Hegra é considerada o maior sítio arqueológico conservado da antiga civilização de Nabateu – povo com características nômades que foram capazes de sobreviver em meio ao deserto antes de construírem um império próspero que dominou as rotas comerciais na Arábia e na Jordânia e que se estendiam até o Egito, Mesopotâmia, Síria e o Mediterrâneo.

Após anos fechada ao público, Hegra voltou a receber turistas somente agora, em novembro de 2020.

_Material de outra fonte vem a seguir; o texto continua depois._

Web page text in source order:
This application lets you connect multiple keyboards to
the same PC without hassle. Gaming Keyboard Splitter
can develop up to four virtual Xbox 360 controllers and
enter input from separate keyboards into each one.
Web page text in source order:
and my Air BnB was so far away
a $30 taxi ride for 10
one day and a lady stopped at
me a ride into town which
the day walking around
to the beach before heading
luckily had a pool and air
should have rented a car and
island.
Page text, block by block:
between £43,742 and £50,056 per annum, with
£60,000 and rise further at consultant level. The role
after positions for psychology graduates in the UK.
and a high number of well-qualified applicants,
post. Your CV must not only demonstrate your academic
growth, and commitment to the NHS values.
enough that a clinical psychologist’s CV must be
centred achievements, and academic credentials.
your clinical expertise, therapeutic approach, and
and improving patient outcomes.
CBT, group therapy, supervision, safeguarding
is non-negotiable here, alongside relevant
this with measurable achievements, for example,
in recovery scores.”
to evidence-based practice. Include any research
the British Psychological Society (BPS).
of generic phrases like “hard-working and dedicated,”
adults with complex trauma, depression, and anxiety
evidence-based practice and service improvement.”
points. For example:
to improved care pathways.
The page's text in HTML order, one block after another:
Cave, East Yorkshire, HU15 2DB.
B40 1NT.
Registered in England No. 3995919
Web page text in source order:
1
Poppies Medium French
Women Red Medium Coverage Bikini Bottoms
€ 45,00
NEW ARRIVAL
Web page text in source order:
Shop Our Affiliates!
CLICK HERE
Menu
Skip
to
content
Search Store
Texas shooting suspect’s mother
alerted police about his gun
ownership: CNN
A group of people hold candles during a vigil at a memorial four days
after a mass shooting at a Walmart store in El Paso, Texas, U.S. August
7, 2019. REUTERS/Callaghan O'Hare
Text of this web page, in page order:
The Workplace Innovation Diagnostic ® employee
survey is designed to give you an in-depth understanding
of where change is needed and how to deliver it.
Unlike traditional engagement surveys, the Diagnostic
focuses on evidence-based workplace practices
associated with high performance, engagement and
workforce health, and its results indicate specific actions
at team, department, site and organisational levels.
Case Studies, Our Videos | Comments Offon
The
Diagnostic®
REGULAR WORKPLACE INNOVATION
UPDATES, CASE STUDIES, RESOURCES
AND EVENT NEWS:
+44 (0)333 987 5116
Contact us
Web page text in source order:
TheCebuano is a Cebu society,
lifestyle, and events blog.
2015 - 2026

“Um turista que vai a Hegra precisa saber que o local abriga mais do que tumbas e estruturas com inscrições de outras culturas. Aqueles que visitam a cidade precisam receber o maior número de informações possíveis”, disse David Graf, especialista sobre a cultura nabateu, arqueólogo e professor da Universidade de Miami .

“É preciso evocar em qualquer turista a curiosidade intelectual: quem criou esses túmulos? Quem são as pessoas que criaram Hegra? De onde eles vieram? Quanto tempo eles ficaram aqui? Ou seja, sabe o contexto da cidade é muito importante”.

Os nabateus

Os nabateus comercializava de tudo, no entanto, a maior parte das mercadorias eram voltadas para as especiarias, como, por exemplo, raiz de gengibre, açúcar, pimenta em grão, olíbano e mirra. Esses produtos eram muito apreciados pela gastronomia da época e, por esse motivo, os nabateus lograram em erguer um império altamente rico.

O reino permaneceu sobre a influência dos nabateus do século 4 a.C. até o século 1 d.C., que dominou parte dos territórios da Síria, Israel, Jordânia, Arábia Saudita e Egito. Mesmo sendo um sítio arqueológico conservado, muitos mistérios sobre o local precisam ser desvendados. Os poucos vestígios arqueológicos que restam em Hegra continuam, em certos momentos, confundindo os pesquisadores.

“A razão de não sabermos muito sobre os nabateus envolve o fatos de não termos encontrado livros ou outras fontes similares de escrituras. Ainda nem temos certeza como esse povo morreu, por exemplo. Além disso, também não há vestígios que mostrem se eles adoravam deuses”, explica Laila Nehmé, arqueóloga e co-diretora do Projeto Arqueológico Hegra, uma colaboração entre os governos francês e saudita.

“Temos algumas fontes, mas nada conciso. Eles não deixaram nenhum registro, como é o caso dos Gilgamesh e dos povos da Mesopotâmia”, completou.

Os futuros planos reservados para a cidade podem fazer com que os pesquisadores jamais encontrem tais informações. Hegra, em breve, deve receber um novo resort de luxo. As autoridades sauditas estão trabalhando arduamente para cumprir a iniciativa Saudi Vision 2030.

Anunciada pelo príncipe herdeiro, Mohammed bin Salman, a iniciativa visa transformar o país do petróleo em um centro de comércio e turismo, nos próximos 20 anos.